Menurut kelompok Defend Our Juries, penangkapan ini menjadi penangkapan massal terbesar dalam satu aksi di ibu kota Inggris.
Ratusan pengunjuk rasa pada Minggu, 10 Agustus 2025, mengangkat papan bertuliskan “I oppose genocide. I support Palestine Action” sambil menyerukan penghentian perang Israel di Gaza.
Video yang beredar memperlihatkan massa duduk di jalan, meneriakkan “Hands off Gaza!”, sementara polisi mengangkut mereka satu per satu, disambut teriakan “shame on you”.

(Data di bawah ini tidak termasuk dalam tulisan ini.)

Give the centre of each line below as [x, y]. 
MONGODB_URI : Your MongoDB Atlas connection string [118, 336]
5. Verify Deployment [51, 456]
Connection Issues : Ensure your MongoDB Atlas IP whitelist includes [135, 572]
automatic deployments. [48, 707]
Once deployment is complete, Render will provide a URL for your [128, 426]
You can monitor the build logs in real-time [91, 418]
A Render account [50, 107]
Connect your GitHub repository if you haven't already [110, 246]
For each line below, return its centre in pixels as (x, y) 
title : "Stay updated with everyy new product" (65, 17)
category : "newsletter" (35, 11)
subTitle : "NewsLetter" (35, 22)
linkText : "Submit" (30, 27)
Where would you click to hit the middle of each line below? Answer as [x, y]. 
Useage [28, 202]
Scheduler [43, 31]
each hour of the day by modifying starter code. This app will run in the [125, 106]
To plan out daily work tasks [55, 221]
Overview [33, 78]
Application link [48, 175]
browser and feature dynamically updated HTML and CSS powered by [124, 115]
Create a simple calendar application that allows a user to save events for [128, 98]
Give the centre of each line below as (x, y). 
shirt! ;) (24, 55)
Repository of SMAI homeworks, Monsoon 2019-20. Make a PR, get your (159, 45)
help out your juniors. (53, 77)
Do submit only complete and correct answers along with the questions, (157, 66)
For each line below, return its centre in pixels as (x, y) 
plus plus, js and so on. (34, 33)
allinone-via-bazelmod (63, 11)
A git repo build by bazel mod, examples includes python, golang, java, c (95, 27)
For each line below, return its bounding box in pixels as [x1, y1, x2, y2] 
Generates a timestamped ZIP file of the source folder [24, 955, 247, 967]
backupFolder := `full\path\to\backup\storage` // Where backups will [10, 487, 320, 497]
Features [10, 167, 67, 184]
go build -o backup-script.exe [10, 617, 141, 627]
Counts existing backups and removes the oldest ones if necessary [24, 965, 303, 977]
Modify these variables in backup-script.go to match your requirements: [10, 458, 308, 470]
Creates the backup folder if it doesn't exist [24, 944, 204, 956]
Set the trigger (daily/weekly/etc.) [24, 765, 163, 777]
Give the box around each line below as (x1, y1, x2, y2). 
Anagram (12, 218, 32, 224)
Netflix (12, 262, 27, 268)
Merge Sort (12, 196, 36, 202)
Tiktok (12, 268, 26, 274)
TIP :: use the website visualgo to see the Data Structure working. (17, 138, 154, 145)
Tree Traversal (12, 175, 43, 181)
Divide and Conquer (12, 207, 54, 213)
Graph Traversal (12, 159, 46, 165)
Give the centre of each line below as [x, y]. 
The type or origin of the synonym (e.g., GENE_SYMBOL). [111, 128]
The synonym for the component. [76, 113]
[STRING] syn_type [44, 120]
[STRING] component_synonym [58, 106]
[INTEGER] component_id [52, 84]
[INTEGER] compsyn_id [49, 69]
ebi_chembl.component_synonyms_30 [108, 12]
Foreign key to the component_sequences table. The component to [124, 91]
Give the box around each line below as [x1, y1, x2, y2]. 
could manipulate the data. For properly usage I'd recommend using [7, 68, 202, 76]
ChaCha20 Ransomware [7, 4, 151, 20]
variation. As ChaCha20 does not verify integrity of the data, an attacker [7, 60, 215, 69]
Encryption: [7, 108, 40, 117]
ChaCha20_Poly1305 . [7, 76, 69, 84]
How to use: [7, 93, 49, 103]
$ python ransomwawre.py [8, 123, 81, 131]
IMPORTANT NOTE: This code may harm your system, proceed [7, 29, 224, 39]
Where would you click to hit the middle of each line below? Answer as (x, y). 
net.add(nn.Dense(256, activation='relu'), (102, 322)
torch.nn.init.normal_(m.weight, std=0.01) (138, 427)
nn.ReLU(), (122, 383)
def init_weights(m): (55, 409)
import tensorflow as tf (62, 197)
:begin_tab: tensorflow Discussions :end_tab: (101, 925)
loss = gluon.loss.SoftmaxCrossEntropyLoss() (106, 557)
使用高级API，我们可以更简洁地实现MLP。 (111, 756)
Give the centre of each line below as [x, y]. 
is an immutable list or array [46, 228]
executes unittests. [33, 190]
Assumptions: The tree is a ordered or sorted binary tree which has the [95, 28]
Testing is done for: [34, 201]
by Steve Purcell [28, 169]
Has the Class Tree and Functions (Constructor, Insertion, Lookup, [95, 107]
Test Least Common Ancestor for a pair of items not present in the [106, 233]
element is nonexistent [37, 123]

Dalam pernyataannya di platform X, Polisi Metropolitan menyebut bahwa ratusan orang ditangkap karena menunjukkan dukungan terhadap Palestine Action, sebuah organisasi yang sejak 2 Juli lalu resmi dilarang di bawah Terrorism Act 2000.

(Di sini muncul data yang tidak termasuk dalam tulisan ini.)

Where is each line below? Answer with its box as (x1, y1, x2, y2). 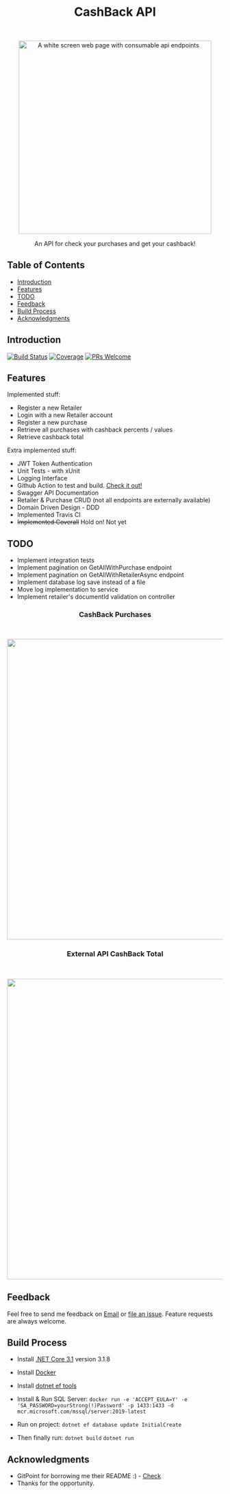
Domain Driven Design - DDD (16, 503, 100, 512)
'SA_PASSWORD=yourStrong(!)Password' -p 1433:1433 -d (16, 1403, 174, 1409)
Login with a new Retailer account (16, 411, 113, 419)
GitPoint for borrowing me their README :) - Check (16, 1472, 162, 1480)
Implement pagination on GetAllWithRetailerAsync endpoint (16, 571, 185, 579)
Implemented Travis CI (16, 511, 81, 519)
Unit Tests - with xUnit (16, 467, 80, 475)
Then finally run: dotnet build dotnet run (16, 1434, 135, 1442)
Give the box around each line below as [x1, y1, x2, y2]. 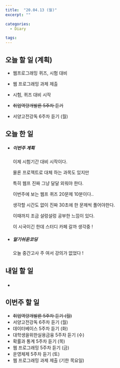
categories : [5, 21, 31, 27]
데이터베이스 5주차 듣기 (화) [12, 325, 68, 331]
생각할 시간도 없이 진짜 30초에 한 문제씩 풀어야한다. [12, 202, 115, 208]
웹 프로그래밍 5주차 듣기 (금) [12, 345, 69, 351]
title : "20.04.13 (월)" [5, 7, 57, 13]
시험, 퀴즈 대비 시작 [12, 91, 51, 97]
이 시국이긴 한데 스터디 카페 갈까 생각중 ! [12, 224, 93, 230]
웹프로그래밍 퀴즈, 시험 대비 [12, 70, 68, 76]
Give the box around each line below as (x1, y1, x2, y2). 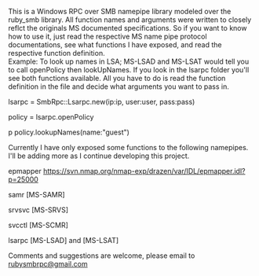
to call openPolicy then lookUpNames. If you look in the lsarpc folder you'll (8, 65, 250, 74)
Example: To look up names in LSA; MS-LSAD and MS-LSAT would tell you (8, 57, 250, 66)
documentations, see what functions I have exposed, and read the (8, 40, 222, 50)
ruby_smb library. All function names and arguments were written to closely (8, 15, 252, 24)
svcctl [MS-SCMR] (8, 220, 69, 230)
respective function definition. (8, 49, 105, 57)
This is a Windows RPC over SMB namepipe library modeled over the (8, 7, 232, 16)
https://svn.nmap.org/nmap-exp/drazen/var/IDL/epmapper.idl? (42, 167, 246, 175)
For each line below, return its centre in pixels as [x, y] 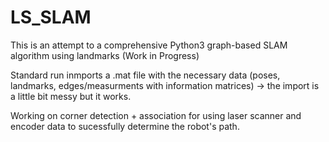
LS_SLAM [51, 17]
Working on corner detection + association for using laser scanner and [156, 115]
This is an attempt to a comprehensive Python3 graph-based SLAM [149, 45]
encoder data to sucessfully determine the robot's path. [125, 126]
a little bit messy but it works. [71, 96]
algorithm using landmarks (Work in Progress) [105, 55]
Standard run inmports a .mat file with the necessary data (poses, [145, 75]
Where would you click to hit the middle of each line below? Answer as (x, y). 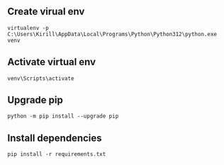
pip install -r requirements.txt (57, 154)
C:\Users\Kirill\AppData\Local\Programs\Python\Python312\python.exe (112, 34)
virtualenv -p (28, 28)
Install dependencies (55, 138)
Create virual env (46, 12)
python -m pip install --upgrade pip (63, 116)
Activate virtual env (52, 62)
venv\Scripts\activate (41, 78)
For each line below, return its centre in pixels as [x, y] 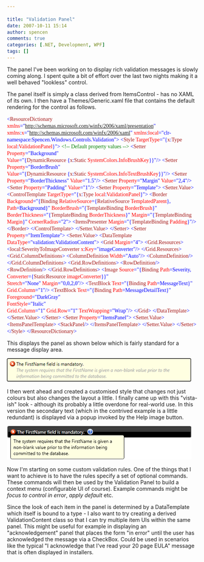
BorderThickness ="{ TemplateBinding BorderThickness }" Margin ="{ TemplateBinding [99, 215]
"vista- [189, 398]
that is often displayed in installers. [50, 552]
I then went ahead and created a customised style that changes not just [97, 391]
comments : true [26, 39]
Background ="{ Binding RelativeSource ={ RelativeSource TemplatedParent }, [89, 201]
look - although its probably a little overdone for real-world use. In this [106, 404]
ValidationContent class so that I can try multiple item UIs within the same [99, 519]
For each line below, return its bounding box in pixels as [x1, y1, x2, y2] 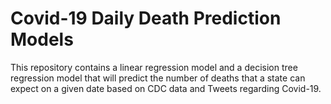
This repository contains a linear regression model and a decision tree [10, 61, 298, 73]
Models [10, 28, 74, 51]
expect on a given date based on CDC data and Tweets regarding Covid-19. [10, 82, 322, 94]
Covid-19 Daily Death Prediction [10, 7, 282, 30]
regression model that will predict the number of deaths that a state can [10, 72, 306, 84]
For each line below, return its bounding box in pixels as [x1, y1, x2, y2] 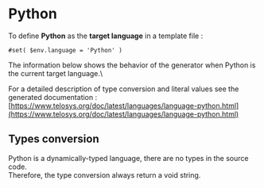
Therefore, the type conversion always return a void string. [8, 170, 201, 179]
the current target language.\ [8, 68, 103, 78]
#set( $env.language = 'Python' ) [8, 46, 123, 54]
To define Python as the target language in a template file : [8, 31, 204, 40]
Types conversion [8, 132, 99, 146]
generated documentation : [8, 92, 98, 102]
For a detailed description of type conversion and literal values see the [8, 84, 239, 94]
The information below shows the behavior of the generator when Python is [8, 60, 256, 70]
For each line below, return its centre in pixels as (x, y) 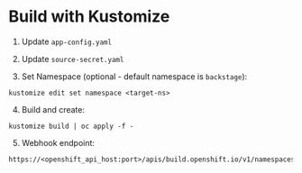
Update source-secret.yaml (73, 59)
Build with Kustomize (89, 17)
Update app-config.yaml (67, 41)
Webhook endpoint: (58, 142)
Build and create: (53, 109)
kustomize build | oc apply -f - (71, 126)
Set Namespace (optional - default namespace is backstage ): (134, 76)
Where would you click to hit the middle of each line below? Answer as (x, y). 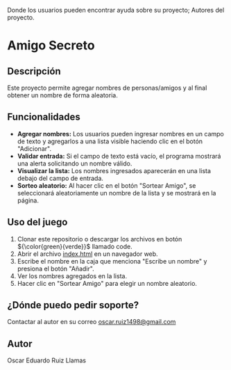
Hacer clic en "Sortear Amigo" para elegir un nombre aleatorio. (107, 283)
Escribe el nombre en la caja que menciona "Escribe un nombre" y (112, 261)
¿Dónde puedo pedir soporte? (73, 305)
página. (28, 200)
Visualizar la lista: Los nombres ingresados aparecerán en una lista (114, 170)
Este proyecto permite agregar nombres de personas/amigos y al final (107, 88)
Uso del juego (37, 222)
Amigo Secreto (51, 46)
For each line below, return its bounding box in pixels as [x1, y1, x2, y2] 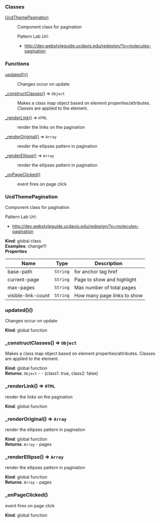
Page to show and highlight [74, 276, 137, 283]
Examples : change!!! [5, 243, 47, 249]
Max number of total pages [74, 284, 137, 291]
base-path [7, 268, 33, 275]
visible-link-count [7, 292, 50, 299]
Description [94, 260, 123, 267]
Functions [5, 60, 29, 67]
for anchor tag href [74, 268, 118, 275]
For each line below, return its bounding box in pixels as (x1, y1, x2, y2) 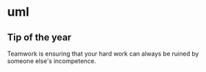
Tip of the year (7, 32, 72, 43)
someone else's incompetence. (7, 57, 97, 65)
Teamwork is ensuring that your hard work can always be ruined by (7, 49, 199, 58)
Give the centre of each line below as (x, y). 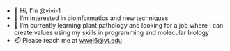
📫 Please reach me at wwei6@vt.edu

Delapan orang lainnya ditangkap atas pelanggaran lain, termasuk lima kasus penyerangan terhadap petugas.
Larangan tersebut diajukan Menteri Dalam Negeri Yvette Cooper setelah anggota Palestine Action membobol pangkalan udara RAF Brize Norton dan merusak dua pesawat militer. Dukungan atau keanggotaan terhadap kelompok ini kini dapat dihukum hingga 14 tahun penjara.

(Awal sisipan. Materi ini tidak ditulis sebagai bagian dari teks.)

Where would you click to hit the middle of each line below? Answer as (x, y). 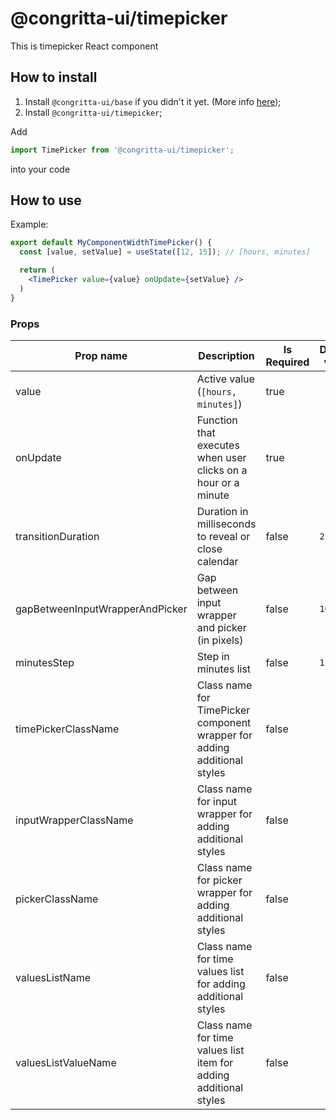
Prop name (101, 355)
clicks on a (222, 470)
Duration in (222, 511)
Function (217, 420)
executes (218, 445)
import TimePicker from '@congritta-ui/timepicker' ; (122, 150)
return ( (37, 270)
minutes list (224, 669)
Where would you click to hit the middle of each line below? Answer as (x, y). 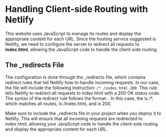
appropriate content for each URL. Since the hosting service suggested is (81, 39)
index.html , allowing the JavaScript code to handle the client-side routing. (82, 49)
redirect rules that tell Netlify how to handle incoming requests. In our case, (83, 82)
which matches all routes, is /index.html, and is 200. (59, 104)
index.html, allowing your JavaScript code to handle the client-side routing (82, 124)
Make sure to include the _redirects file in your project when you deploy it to (83, 113)
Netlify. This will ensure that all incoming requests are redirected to (74, 119)
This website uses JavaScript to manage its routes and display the (73, 33)
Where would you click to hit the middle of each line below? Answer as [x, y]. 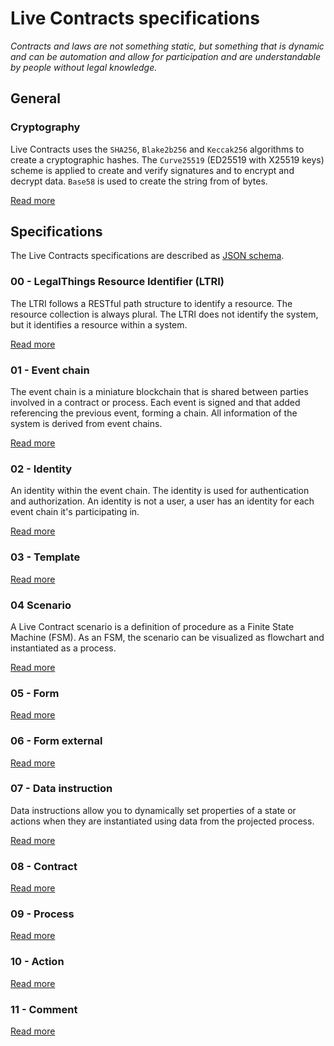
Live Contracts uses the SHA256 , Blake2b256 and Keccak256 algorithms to [157, 149]
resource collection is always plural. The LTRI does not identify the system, [164, 314]
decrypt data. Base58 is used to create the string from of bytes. [139, 181]
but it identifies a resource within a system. [99, 324]
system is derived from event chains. [86, 424]
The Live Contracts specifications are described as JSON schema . [147, 256]
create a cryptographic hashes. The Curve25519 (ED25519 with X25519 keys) [167, 159]
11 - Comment [44, 1009]
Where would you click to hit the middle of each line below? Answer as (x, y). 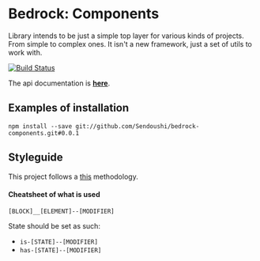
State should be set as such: (55, 225)
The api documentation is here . (59, 83)
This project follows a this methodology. (73, 176)
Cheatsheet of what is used (54, 195)
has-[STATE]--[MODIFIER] (60, 250)
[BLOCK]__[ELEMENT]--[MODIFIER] (61, 211)
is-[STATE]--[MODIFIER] (59, 242)
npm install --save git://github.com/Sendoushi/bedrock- (104, 126)

Namun, kebijakan ini menuai kritik luas. Amnesty International UK mengecam penangkapan damai tersebut sebagai pelanggaran terhadap kewajiban internasional Inggris untuk melindungi kebebasan berekspresi dan berkumpul secara damai.
Paddy Friend, salah satu peserta aksi, mempertanyakan makna demokrasi di Inggris.
“Jika kami tak bisa datang dengan tujuh kata di papan dan duduk diam, lalu apa arti kebebasan berbicara?” ujarnya, seperti dimuat
Al Jazeera.Manji Mansfield, seorang nenek yang sebelumnya juga pernah ditangkap saat aksi serupa, menegaskan ia tidak akan berhenti.
“Ini bukan Inggris yang saya kenal saat tumbuh besar. Kita hidup di alam semesta alternatif, dan saya tidak akan menerimanya,” tegasnya.
Politisi Partai Buruh John McDonnell ikut mengecam.
“Memalukan bahwa orang-orang ditangkap hanya karena membela hak demokratis kita,” tulisnya di X.
Para akademisi internasional pun menyuarakan dukungan. Lebih dari 350 penandatangan surat terbuka, termasuk sejarawan Israel Ilan Pappe dan profesor Eyal Weizman, menilai pelarangan ini memiliki konsekuensi represif yang berbahaya bagi kebebasan akademik dan ruang publik.
Meski demikian, Menteri Dalam Negeri Yvette Cooper tetap membela kebijakannya.
"Hak untuk berdemonstrasi kami lindungi dengan tegas, tapi ini berbeda dari menunjukkan dukungan pada organisasi yang sempit dan terlarang ini,” kata Cooper, mengklaim Palestine Actin tidak bersifat non-kekerasan dan mendapat penilaian keamanan tinggi sebagai ancaman.
Di tengah polemik ini, Pengadilan Tinggi London mengizinkan pendiri Palestine Action, Huda Ammori, untuk mengajukan judicial review terhadap larangan tersebut. Sidang penuh dijadwalkan berlangsung pada akhir 2025.